Task details: Leaving the pictures aside, repeat every line below exactly.

Records from a dataset:
━━━━
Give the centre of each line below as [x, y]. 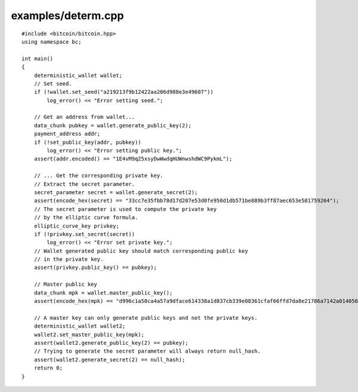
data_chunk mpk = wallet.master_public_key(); [103, 293]
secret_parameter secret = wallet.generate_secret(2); [116, 192]
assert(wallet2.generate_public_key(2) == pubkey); [111, 343]
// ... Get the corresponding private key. [98, 176]
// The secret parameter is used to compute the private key [125, 209]
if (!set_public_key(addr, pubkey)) [87, 142]
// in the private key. [69, 259]
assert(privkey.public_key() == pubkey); [95, 268]
━━━━
Result for this exercise:
Give the centre of each line below as [x, y]. 
data_chunk mpk = wallet.master_public_key(); [103, 293]
secret_parameter secret = wallet.generate_secret(2); [116, 192]
assert(wallet2.generate_public_key(2) == pubkey); [111, 343]
// ... Get the corresponding private key. [98, 176]
// The secret parameter is used to compute the private key [125, 209]
if (!set_public_key(addr, pubkey)) [87, 142]
// in the private key. [69, 259]
assert(privkey.public_key() == pubkey); [95, 268]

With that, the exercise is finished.